8.8 Onward transfers
The data importer shall only disclose the personal data to a third party on documented instructions from the data exporter. In addition, the data may only be disclosed to a third party located outside the European Union (in the same country as the data importer or in another third country, hereinafter “onward transfer”) if the third party is or agrees to be bound by these Clauses, under the appropriate Module, or if:
(i) the onward transfer is to a country benefitting from an adequacy decision pursuant to Article 45 of Regulation (EU) 2016/679 that covers the onward transfer;
(ii) the third party otherwise ensures appropriate safeguards pursuant to Articles 46 or 47 Regulation of (EU) 2016/679 with respect to the processing in question;
(iii) the onward transfer is necessary for the establishment, exercise or defence of legal claims in the context of specific administrative, regulatory or judicial proceedings; or
(iv) the onward transfer is necessary in order to protect the vital interests of the data subject or of another natural person.
Any onward transfer is subject to compliance by the data importer with all the other safeguards under these Clauses, in particular purpose limitation.
8.9 Documentation and compliance
(a) The data importer shall promptly and adequately deal with enquiries from the data exporter that relate to the processing under these Clauses.
(b) The Parties shall be able to demonstrate compliance with these Clauses. In particular, the data importer shall keep appropriate documentation on the processing activities carried out on behalf of the data exporter.
(c) The data importer shall make available to the data exporter all information necessary to demonstrate compliance with the obligations set out in these Clauses and at the data exporter’s request, allow for and contribute to audits of the processing activities covered by these Clauses, at reasonable intervals or if there are indications of non- compliance. In deciding on a review or audit, the data exporter may take into account relevant certifications held by the data importer.

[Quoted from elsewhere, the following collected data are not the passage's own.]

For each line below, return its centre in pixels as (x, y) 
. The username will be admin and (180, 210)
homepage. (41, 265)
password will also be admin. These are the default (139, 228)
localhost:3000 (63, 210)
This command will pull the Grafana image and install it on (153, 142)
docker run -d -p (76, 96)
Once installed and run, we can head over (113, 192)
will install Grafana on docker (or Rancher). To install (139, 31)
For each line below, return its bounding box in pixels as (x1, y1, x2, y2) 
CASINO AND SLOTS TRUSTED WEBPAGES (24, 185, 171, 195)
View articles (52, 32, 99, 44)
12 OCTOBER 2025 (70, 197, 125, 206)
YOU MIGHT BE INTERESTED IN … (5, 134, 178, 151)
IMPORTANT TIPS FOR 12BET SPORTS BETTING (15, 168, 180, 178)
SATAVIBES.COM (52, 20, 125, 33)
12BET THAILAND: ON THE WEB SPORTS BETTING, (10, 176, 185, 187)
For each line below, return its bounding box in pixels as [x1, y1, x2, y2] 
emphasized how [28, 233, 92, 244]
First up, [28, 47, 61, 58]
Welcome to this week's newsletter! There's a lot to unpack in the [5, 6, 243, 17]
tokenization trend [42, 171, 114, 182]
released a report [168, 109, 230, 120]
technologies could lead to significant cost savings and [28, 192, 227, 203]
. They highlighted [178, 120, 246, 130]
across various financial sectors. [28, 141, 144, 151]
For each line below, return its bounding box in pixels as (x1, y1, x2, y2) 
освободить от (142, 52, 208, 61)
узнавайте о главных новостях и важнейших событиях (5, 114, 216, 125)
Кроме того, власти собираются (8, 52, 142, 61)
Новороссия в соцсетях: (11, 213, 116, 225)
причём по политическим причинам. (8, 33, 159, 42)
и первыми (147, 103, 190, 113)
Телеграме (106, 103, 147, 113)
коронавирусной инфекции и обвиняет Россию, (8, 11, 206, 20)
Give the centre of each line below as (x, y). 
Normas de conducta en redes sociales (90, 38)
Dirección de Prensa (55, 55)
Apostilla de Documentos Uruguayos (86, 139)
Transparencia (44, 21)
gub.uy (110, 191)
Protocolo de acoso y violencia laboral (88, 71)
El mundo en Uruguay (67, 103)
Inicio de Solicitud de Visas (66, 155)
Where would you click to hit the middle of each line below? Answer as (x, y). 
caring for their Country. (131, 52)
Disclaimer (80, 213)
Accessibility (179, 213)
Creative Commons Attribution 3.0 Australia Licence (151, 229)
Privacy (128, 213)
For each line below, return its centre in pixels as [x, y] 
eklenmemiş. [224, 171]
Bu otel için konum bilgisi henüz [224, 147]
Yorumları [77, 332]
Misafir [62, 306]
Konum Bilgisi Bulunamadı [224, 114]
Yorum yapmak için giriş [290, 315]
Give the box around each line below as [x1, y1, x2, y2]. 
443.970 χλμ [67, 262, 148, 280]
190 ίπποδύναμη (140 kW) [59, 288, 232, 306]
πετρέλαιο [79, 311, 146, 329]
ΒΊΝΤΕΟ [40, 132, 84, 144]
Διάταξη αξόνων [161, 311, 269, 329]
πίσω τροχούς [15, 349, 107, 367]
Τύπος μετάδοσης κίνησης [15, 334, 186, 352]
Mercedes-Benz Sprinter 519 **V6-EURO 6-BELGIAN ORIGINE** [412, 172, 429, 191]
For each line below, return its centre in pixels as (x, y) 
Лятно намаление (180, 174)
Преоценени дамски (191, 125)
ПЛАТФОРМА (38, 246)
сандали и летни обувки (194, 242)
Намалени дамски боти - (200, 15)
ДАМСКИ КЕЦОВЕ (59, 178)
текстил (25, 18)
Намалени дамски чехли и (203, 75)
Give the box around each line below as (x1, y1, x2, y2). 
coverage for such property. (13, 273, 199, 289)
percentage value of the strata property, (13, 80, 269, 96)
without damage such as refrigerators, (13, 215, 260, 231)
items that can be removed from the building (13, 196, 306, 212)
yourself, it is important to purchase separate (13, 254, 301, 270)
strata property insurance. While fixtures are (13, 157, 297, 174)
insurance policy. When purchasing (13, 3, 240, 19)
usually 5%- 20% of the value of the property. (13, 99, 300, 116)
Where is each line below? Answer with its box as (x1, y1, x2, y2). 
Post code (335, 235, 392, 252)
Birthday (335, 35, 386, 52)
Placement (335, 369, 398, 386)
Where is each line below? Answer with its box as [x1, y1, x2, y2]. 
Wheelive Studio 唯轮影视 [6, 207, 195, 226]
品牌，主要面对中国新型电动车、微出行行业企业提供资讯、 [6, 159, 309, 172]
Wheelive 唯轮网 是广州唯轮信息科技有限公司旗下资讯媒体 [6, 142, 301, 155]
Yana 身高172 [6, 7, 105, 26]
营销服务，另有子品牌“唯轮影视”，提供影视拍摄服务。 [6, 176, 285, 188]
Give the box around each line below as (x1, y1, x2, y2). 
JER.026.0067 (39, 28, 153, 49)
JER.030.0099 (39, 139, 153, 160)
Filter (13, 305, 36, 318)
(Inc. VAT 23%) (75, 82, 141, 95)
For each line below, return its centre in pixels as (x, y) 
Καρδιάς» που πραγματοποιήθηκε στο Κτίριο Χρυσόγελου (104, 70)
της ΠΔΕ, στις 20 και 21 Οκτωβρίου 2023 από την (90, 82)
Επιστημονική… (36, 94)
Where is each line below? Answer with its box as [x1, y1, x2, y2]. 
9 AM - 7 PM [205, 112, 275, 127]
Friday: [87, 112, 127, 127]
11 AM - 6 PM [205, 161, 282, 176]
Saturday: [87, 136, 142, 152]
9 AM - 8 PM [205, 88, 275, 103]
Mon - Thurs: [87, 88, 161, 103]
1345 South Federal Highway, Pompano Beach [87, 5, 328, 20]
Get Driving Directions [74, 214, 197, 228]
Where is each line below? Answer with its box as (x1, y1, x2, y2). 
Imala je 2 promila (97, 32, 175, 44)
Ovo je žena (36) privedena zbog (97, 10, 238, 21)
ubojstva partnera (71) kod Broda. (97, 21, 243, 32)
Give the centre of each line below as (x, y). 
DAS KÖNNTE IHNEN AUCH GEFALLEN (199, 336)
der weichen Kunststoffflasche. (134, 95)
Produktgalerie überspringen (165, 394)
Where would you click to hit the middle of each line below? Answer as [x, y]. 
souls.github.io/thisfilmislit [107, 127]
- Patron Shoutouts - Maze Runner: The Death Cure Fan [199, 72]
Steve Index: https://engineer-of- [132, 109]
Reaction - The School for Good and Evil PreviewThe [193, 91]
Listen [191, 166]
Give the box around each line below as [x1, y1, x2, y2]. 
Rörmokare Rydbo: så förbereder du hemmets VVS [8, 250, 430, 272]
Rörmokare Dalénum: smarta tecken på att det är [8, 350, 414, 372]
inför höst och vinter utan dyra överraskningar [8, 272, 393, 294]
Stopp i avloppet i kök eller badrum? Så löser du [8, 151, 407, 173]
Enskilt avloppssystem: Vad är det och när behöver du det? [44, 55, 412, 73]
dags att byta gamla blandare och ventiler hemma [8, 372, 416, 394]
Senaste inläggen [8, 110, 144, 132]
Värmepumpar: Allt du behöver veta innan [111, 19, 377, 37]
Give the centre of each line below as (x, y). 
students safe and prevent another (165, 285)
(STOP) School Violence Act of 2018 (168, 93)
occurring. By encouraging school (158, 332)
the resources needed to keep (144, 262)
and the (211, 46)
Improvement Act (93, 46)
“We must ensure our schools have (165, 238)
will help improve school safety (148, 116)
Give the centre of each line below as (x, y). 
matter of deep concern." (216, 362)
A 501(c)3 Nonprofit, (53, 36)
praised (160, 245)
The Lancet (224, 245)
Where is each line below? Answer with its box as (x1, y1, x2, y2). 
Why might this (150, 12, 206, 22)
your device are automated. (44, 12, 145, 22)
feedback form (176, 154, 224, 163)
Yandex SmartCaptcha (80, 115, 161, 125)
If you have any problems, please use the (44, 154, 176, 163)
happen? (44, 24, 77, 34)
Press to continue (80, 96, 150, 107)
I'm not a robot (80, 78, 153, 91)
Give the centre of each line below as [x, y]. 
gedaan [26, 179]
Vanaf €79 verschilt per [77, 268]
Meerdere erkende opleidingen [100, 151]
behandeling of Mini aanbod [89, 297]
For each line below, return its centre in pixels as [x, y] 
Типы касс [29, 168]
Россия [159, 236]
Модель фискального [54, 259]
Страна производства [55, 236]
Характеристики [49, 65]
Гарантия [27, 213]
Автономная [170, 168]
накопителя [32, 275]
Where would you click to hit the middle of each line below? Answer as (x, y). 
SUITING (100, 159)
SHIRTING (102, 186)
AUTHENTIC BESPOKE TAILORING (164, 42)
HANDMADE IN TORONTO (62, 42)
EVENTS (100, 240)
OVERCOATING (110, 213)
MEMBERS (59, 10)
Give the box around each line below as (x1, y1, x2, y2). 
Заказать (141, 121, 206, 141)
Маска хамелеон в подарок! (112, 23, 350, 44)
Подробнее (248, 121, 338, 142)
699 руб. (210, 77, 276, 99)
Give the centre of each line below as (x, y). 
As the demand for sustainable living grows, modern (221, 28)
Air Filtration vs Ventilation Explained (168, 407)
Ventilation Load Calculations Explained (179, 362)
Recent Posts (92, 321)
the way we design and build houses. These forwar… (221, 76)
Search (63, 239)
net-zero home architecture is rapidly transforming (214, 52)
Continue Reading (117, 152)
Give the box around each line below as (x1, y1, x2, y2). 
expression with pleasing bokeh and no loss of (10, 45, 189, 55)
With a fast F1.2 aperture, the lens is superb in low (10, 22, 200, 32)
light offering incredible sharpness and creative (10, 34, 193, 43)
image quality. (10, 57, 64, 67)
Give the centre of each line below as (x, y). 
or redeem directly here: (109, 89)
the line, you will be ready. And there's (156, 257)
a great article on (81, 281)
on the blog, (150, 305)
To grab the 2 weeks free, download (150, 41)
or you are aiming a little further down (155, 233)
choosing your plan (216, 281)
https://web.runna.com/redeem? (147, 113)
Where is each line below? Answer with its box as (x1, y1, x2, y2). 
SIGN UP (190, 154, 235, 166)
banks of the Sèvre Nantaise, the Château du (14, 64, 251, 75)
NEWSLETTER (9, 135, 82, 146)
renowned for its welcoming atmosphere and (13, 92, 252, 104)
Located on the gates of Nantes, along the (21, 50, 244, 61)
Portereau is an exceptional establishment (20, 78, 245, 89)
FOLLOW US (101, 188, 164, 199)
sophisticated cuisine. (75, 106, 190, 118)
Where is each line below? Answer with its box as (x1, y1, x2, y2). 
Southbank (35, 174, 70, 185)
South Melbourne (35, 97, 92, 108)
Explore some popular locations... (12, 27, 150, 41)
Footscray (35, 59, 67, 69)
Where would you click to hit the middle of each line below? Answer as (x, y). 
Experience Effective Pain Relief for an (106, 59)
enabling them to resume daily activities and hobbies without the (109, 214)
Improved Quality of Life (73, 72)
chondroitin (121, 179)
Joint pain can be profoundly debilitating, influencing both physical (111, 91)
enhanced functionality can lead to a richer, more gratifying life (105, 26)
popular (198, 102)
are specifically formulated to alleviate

(d) The data exporter may choose to conduct the audit by itself or mandate an independent auditor. Audits may include inspections at the premises or physical facilities of the data importer and shall, where appropriate, be carried out with reasonable notice.
(e) The Parties shall make the information referred to in paragraphs (b) and (c), including the results of any audits, available to the competent supervisory authority on request.
Clause 9
Use of sub-processors
(a) The data importer has the data exporter’s general authorisation for the engagement of sub-processor(s) from an agreed list. The data importer shall specifically inform the data exporter in writing of any intended changes to that list through the addition or replacement of sub- processors at least thirty (30) days in advance, thereby giving the data exporter sufficient time to be able to object to such changes prior to the engagement of the sub-processor(s). The data importer shall provide the data exporter with the information necessary to enable the data exporter to exercise its right to object.
(b) Where the data importer engages a sub-processor to carry out specific processing activities (on behalf of the data exporter), it shall do so by way of a written contract that provides for, in substance, the same data protection obligations as those binding the data importer under these Clauses, including in terms of third-party beneficiary rights for data subjects. The Parties agree that, by complying with this Clause, the data importer fulfils its obligations under Clause 8.8. The data importer shall ensure that the sub-processor complies with the obligations to which the data importer is subject pursuant to these Clauses.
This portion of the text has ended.